Question

最近我参加了一个黑客马拉松，我开始了解一个试图在二维矩阵中找到网格形式的问题。一个模式可能是U，H和T，将由3 *表示3矩阵假设我想要呈现H和U

+--+--+--+            +--+--+--+
|1 |0 |1 |            |1 |0 |1 |
+--+--+--+            +--+--+--+
|1 |1 |1 |  --> H     |1 |0 |1 |    -> U
+--+--+--+            +--+--+--+
|1 |0 |1 |            |1 |1 |1 |
+--+--+--+            +--+--+--+

现在我需要将其搜索到10*10 matrix containing 0s and 1s。最近也是唯一的解决方案我可以得到它的强力算法O（n ^ 4）。在MATLAB和R等语言中有非常微妙的方法可以做到这一点但是不是在C，C ++中。我尝试了很多在Google和SO上搜索这个解决方案。但我最接近的是SO POST讨论实现 Rabin-Karp字符串搜索算法。但是没有伪代码或者任何解释这个的帖子。有人可以帮助或提供任何链接，pdf或一些逻辑来简化这个吗？

修改

作为Eugene Sh。评论说如果N是大矩阵（NxN）的大小而k是小矩阵（kxk），则buteforce算法应该取O（（Nk）^ 2）。由于k是固定的，它减少到O（N ^ 2）。是绝对正确的。但如果N和K很大，有没有任何一般化的方法呢？

Answer 1

好的，这是2D Rabin-Karp方法。

对于以下讨论，假设我们想在（ n ， m ， m ）子矩阵> n 矩阵。（这个概念也适用于矩形矩阵，但我的指数用完了。）

我们的想法是，对于每个可能的子矩阵，我们计算一个哈希值。只有当哈希匹配我们想要找到的矩阵的哈希时，我们才会按元素进行比较。

为了提高效率，我们必须避免每次重新计算子矩阵的整个哈希值。
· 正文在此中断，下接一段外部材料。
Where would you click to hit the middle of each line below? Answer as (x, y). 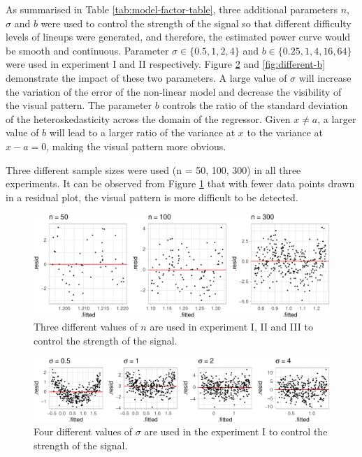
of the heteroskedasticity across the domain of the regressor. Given (148, 118)
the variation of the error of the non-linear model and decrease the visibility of (174, 91)
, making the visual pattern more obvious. (136, 146)
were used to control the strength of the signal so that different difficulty (196, 23)
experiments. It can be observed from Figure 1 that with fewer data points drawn (180, 183)
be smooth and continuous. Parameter (87, 50)
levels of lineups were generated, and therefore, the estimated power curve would (178, 37)
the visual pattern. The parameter (79, 105)
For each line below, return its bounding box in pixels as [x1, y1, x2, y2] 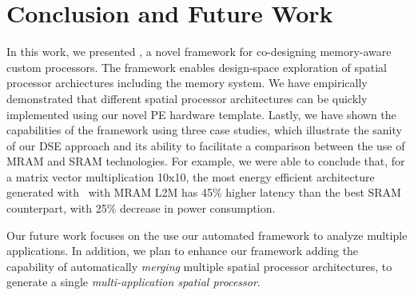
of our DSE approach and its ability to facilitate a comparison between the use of [6, 137, 405, 153]
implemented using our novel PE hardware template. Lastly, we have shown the [6, 106, 396, 122]
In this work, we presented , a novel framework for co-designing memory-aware [6, 43, 392, 60]
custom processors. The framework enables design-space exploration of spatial [6, 58, 387, 75]
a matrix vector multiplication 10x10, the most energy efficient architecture [6, 168, 375, 185]
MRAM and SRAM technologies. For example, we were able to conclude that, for [6, 153, 405, 169]
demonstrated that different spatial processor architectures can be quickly [6, 90, 368, 106]
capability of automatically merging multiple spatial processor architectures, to [6, 257, 392, 274]
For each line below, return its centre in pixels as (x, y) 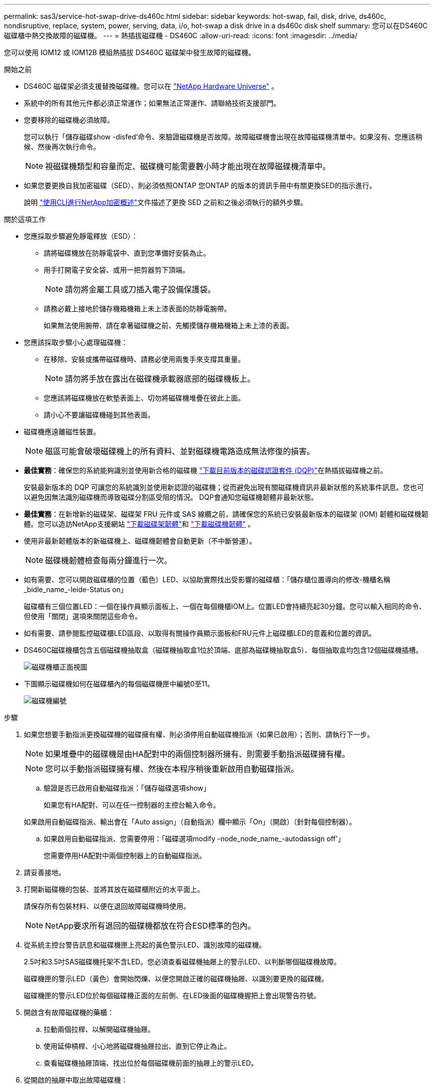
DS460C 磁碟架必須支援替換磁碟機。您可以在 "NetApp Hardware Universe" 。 (151, 86)
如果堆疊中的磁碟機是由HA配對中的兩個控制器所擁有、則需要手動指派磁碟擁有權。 (197, 754)
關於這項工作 (25, 219)
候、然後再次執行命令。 (62, 147)
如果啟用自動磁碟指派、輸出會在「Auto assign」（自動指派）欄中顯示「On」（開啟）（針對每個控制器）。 (190, 822)
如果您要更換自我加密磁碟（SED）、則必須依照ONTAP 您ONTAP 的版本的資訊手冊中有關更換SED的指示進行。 (200, 185)
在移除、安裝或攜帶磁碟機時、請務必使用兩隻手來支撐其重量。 (144, 359)
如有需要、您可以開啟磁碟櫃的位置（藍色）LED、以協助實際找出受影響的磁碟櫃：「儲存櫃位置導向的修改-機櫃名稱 (207, 579)
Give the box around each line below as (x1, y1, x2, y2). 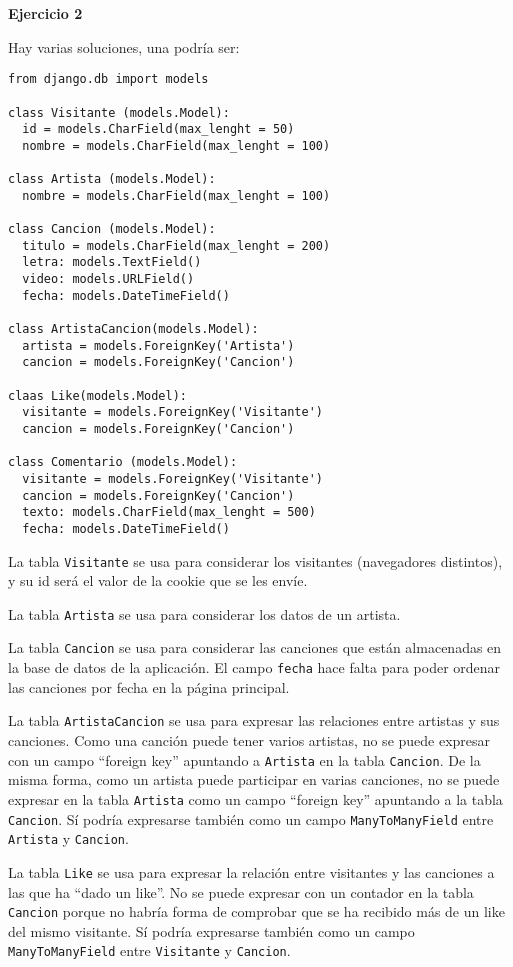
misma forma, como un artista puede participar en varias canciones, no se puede (8, 769, 500, 790)
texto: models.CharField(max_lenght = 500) (22, 505, 316, 520)
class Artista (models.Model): (8, 172, 216, 187)
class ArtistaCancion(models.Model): (8, 322, 259, 337)
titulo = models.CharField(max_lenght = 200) (22, 238, 331, 253)
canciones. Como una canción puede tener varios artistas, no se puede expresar (8, 730, 491, 751)
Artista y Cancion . (8, 828, 129, 849)
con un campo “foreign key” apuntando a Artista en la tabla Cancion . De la (8, 749, 481, 770)
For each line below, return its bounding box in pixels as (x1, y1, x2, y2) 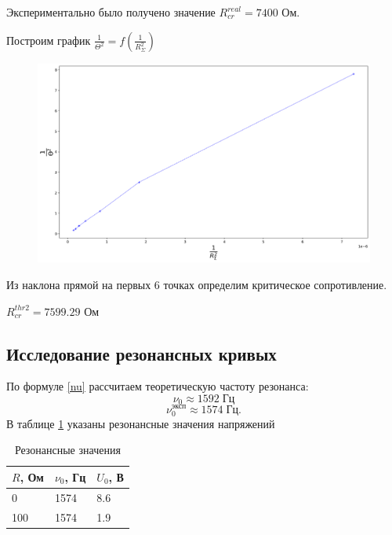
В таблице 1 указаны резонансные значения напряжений (6, 415, 275, 431)
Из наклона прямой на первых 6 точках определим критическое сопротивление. (6, 277, 387, 292)
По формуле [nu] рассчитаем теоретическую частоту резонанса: (6, 378, 309, 394)
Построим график (6, 31, 91, 48)
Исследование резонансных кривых (6, 341, 277, 365)
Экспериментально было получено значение (6, 4, 216, 20)
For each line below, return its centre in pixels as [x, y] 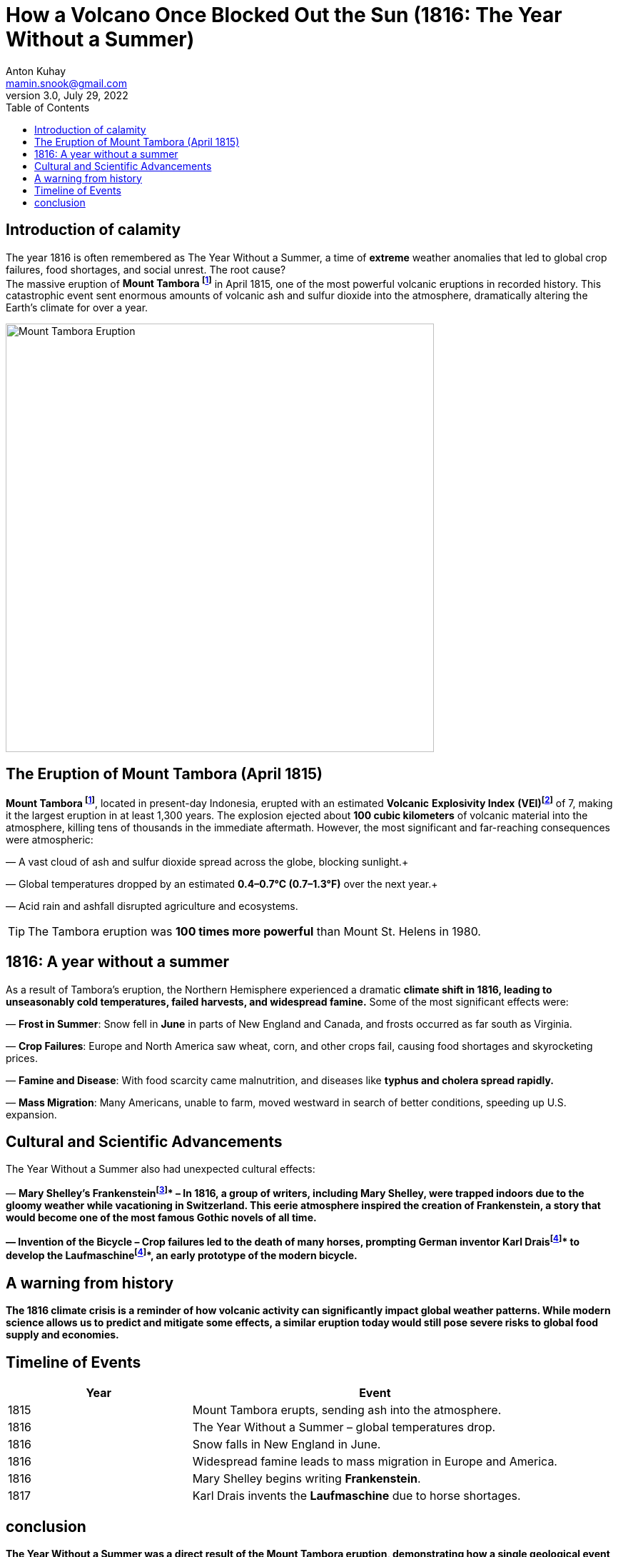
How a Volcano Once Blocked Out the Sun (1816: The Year [284, 15]
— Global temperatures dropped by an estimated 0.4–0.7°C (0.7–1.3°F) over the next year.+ [222, 883]
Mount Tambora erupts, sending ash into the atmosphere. [347, 1410]
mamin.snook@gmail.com [66, 83]
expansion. [31, 1114]
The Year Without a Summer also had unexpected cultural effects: [161, 1169]
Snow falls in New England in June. [287, 1445]
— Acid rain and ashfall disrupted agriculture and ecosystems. [152, 906]
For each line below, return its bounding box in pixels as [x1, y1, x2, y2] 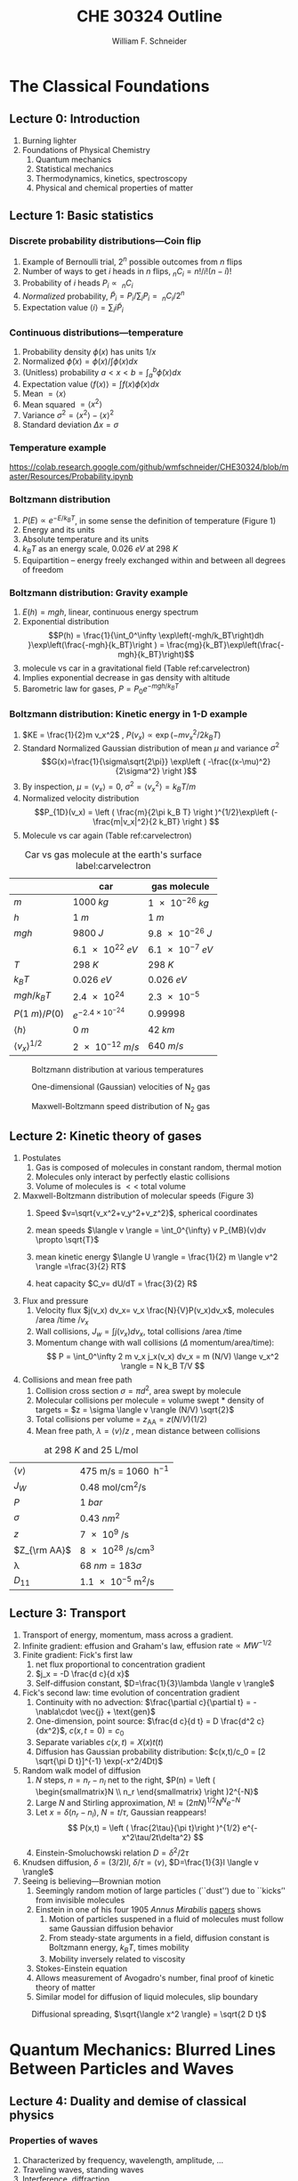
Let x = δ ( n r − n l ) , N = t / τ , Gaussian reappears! [35, 1807, 207, 1820]
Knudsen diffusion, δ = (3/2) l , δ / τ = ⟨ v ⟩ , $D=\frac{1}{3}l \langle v [21, 1857, 260, 1868]
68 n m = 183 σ [79, 1559, 142, 1572]
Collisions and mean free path [21, 1374, 133, 1385]
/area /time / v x [35, 1314, 89, 1327]
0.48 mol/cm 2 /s [79, 1479, 147, 1493]
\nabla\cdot [35, 1706, 78, 1718]
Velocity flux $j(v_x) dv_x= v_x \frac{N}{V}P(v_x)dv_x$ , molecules [35, 1305, 275, 1316]
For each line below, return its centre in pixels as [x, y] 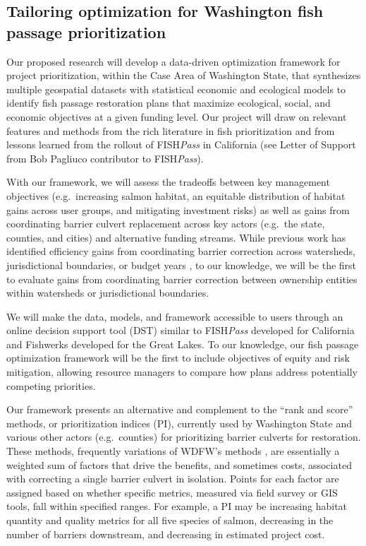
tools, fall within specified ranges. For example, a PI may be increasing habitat [177, 506]
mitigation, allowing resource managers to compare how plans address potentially [182, 372]
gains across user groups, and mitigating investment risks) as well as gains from [178, 209]
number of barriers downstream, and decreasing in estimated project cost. [166, 534]
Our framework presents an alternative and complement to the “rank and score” [180, 409]
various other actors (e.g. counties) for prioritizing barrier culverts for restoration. [184, 437]
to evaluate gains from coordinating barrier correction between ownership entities [182, 279]
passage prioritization [86, 31]
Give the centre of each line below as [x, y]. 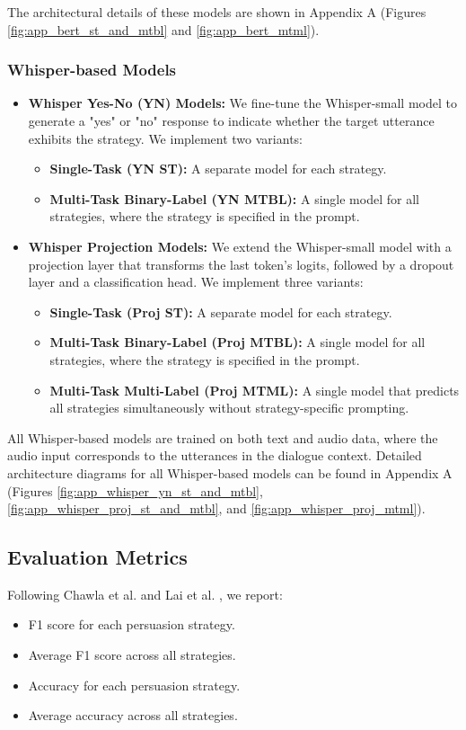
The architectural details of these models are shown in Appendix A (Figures [217, 12]
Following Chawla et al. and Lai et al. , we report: [145, 594]
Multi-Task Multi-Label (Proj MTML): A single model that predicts [255, 390]
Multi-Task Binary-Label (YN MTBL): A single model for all [234, 198]
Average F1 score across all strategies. [132, 655]
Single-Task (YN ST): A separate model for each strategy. [218, 169]
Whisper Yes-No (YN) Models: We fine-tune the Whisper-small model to [242, 103]
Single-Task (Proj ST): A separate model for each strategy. [221, 312]
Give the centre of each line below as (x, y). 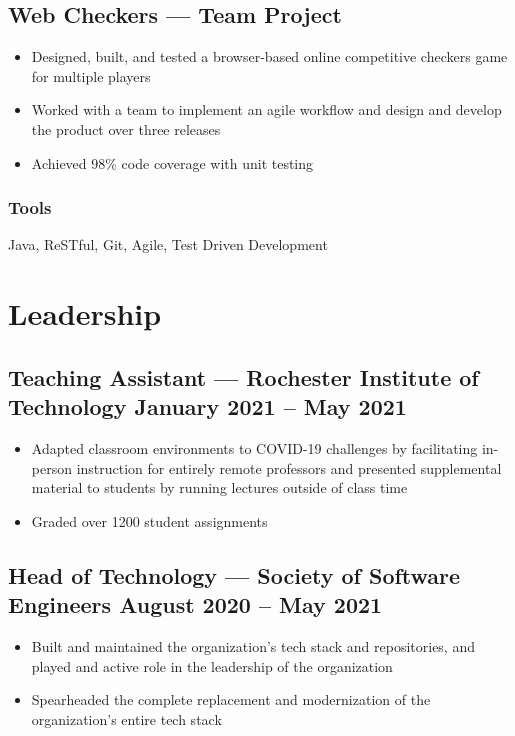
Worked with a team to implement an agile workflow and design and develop (266, 109)
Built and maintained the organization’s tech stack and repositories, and (253, 645)
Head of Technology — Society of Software (234, 574)
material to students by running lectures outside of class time (219, 487)
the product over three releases (126, 128)
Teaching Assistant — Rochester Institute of (243, 376)
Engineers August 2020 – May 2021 (195, 604)
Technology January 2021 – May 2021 (207, 406)
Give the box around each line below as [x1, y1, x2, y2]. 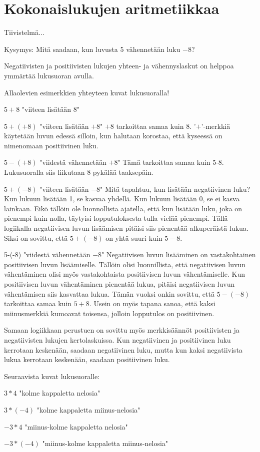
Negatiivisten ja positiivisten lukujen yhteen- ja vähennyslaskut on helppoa [4, 60, 234, 71]
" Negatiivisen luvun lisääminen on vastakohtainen [101, 249, 256, 260]
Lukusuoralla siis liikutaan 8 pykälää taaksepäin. [4, 167, 153, 177]
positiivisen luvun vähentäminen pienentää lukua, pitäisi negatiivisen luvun [4, 279, 235, 289]
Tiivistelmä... [4, 27, 44, 37]
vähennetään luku [126, 43, 180, 54]
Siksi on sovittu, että [4, 232, 68, 243]
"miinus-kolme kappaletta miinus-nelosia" [42, 438, 168, 449]
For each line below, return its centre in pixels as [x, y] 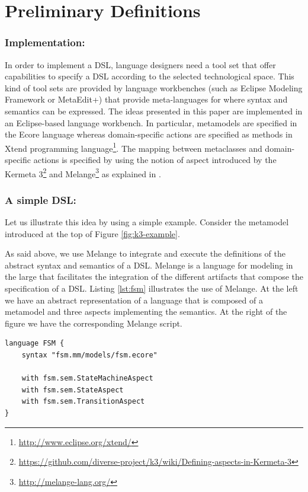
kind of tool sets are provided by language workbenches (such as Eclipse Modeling [154, 87]
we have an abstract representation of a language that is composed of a [134, 300]
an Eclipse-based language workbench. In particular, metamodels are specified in [151, 122]
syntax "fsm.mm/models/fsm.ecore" [89, 355]
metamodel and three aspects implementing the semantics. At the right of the [146, 312]
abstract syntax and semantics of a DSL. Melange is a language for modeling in [149, 265]
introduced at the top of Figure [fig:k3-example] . [92, 233]
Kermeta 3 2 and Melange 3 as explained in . [83, 172]
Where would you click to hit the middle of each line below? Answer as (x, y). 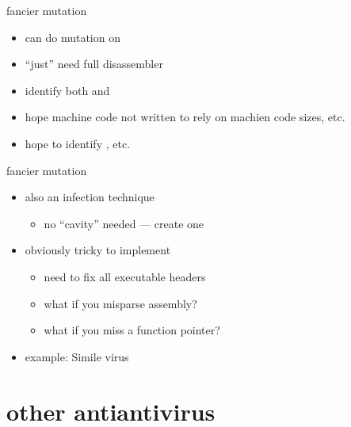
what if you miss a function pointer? (132, 330)
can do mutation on (72, 37)
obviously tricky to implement (98, 250)
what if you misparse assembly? (120, 303)
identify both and (67, 90)
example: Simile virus (77, 356)
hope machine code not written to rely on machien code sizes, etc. (185, 117)
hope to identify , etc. (78, 143)
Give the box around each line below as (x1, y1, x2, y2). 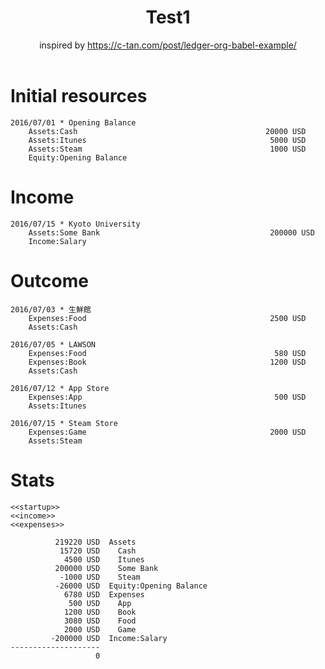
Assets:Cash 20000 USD (28, 126, 307, 136)
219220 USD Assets (54, 537, 137, 547)
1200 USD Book (63, 607, 137, 617)
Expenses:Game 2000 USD (28, 427, 307, 437)
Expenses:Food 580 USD (28, 348, 307, 358)
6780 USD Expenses (63, 589, 145, 600)
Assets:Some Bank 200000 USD (28, 227, 315, 238)
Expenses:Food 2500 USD (28, 313, 307, 323)
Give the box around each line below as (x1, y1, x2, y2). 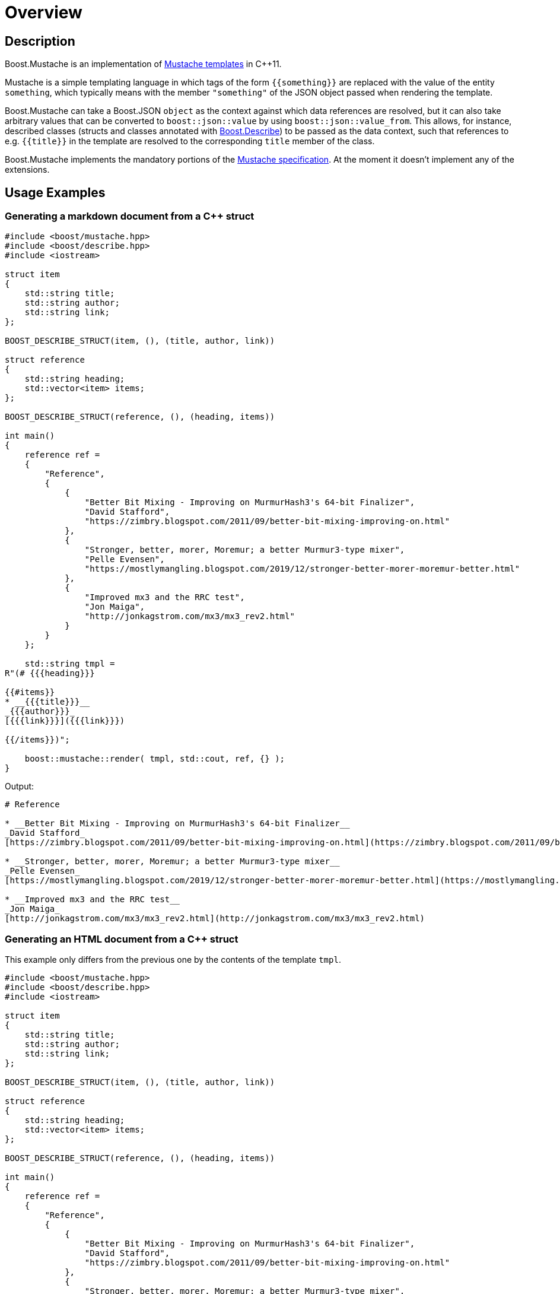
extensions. (5, 164, 50, 175)
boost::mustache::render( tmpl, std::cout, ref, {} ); (24, 754, 285, 764)
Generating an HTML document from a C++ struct (5, 933, 238, 945)
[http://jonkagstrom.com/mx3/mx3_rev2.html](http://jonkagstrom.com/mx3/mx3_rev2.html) (5, 914, 425, 924)
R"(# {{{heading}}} (5, 668, 95, 678)
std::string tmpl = (24, 659, 115, 669)
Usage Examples (5, 185, 106, 200)
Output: (5, 781, 34, 792)
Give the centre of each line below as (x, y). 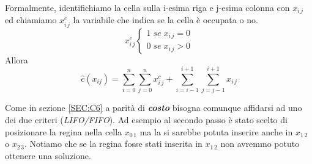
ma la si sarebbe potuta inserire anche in (216, 131)
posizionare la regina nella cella (64, 131)
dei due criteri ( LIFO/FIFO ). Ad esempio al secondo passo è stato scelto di (146, 119)
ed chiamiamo (31, 20)
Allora (17, 59)
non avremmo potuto (260, 144)
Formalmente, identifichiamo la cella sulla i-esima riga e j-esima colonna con (147, 7)
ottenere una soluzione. (48, 155)
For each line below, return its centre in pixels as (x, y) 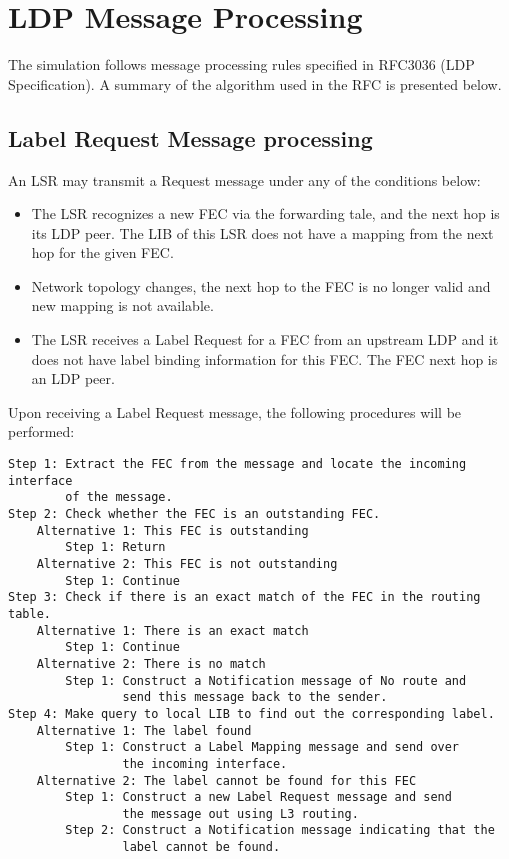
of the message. (119, 497)
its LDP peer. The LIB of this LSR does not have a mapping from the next (262, 232)
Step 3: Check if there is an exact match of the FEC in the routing (244, 597)
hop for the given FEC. (102, 252)
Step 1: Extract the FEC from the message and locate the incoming (237, 464)
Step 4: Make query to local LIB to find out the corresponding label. (251, 713)
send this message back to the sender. (255, 697)
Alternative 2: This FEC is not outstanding (187, 563)
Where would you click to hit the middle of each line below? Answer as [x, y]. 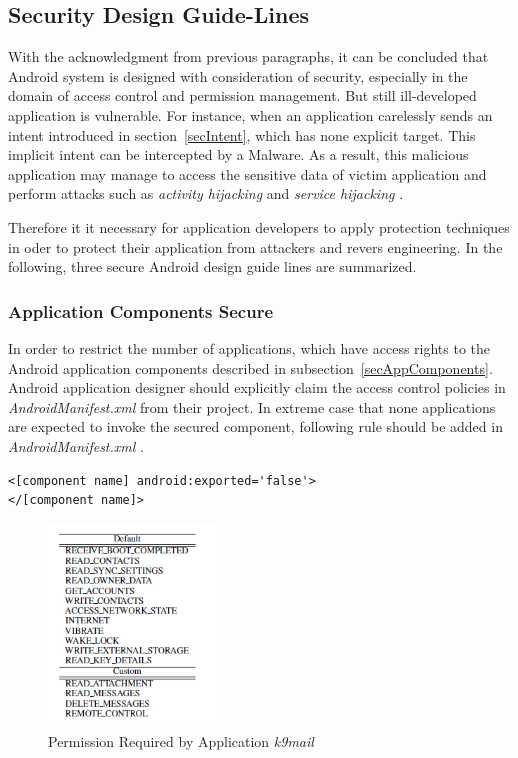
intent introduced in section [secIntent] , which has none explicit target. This [242, 134]
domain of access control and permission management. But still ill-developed [242, 95]
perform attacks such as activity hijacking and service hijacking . [206, 193]
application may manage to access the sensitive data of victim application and [247, 173]
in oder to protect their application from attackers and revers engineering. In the [255, 246]
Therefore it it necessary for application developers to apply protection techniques [259, 226]
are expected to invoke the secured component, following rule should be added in [255, 426]
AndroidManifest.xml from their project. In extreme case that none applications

因为今晚我睡不着觉，我唯一可以弄清楚如何做到这一点的哈希函数就是相应子矩阵中1的总和。我将它作为练习留给比我更聪明的人，以找出更好的滚动哈希函数。

现在，如果我们刚刚从（ i ， j ）检查子矩阵到（ i + m < / i> - 1， j + m - 1）并且知道里面有 x 1s，我们可以计算出1的数量子矩阵一到右 - 即从（ i ， j + 1）到（ i + m - 1， j + m ） - 通过从（ i ， j减去子矢量中的1的数量）到（ i + m - 1， j ）并在子载体中添加1的数量（< i> i ， j + m ）到（ i + m - 1， j + m ）。

如果我们点击大矩阵的右边距，我们将窗口向下移动一个然后再向左移动边距然后再向下移动一个然后向右移动，依此类推。

注意，这需要O（ m ）操作，而不是每个候选者的O（ m ²）。如果我们为每对索引执行此操作，我们得到O（ m ²）工作。因此，通过巧妙地将潜在子矩阵的大小的窗口移动通过大矩阵，我们可以将工作量减少因子 m 。也就是说，如果我们没有得到太多的哈希冲突。

这是一张图片：

The rolling hash function for the window shifted to the right.

当我们将当前窗口向右移动时，我们在左侧的红色列向量中减去1的数量，并在右侧的绿色列向量中添加1的数量以获得1的数量在新窗口中。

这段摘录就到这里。